On May 25, 1979, he was traded to Houston (for pitcher Bo McLaughlin) and eventually established himself with the Astros as a relief pitcher. LaCorte was a member of the National League West Division champion Astros. Along with Joe Sambito and Dave Smith, he was an integral part of the club's successful bullpen. His statistics from the 1980 season were his career best in wins (8), ERA (2.82), games pitched (55), games finished (44), and saves (11).

He appeared in two games in relief in the 1980 National League Championship Series, and was the winner in Game 2's 7–4 Houston win. That win on October 8 was the first postseason victory in Astros history. However, in the deciding fifth game, LaCorte gave up doubles to Del Unser and Garry Maddox in the tenth inning, as the Philadelphia Phillies broke a 7–7 deadlock to win their first National League title in 30 years.
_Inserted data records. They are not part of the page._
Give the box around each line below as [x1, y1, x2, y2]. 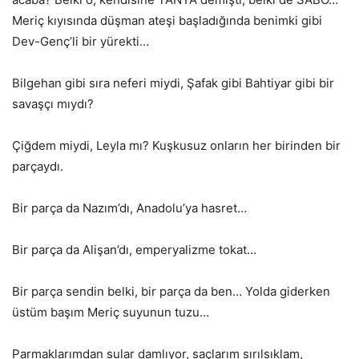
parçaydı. [12, 158, 63, 174]
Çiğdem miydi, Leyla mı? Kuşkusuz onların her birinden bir [12, 137, 341, 153]
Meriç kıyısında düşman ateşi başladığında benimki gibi [12, 12, 322, 28]
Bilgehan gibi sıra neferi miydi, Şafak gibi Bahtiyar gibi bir [12, 75, 334, 91]
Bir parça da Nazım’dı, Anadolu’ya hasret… [12, 200, 247, 216]
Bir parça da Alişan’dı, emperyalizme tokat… [12, 241, 256, 257]
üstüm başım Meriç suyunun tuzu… [12, 304, 209, 320]
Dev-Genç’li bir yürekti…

During a May 26, 1982, game against the Montreal Expos, LaCorte walked a batter with the bases loaded. He was so angry that he burned his uniform when he returned to the clubhouse.

During his Major League career, LaCorte appeared in 253 total games — only 32 as a starting pitcher — and allowed 457 hits and 258 bases on balls in 490 innings pitched. He notched 372 strikeouts and 26 saves to go along with his 23 Major-League wins. He retired from professional baseball after the season.

==Post-baseball career==
Upon his retirement, LaCorte moved back to Gilroy, California, where he was raised, and purchased a tow truck business named Marx Towing. His wife is a former beauty pageant queen. They have been married for more than 40 years and have two grown children.

On December 3, 1985, LaCorte was driving in Gilroy and hit Anne Swift (age 88) and Alice Denhard (age 68) with his car while they were crossing the street in a crosswalk. Anne Swift died on January 15, 1986. LaCorte pleaded no contest to a misdemeanor charge of vehicular manslaughter, and was sentenced to a $1,700 fine, 200 hours of community service, and 3 years probation.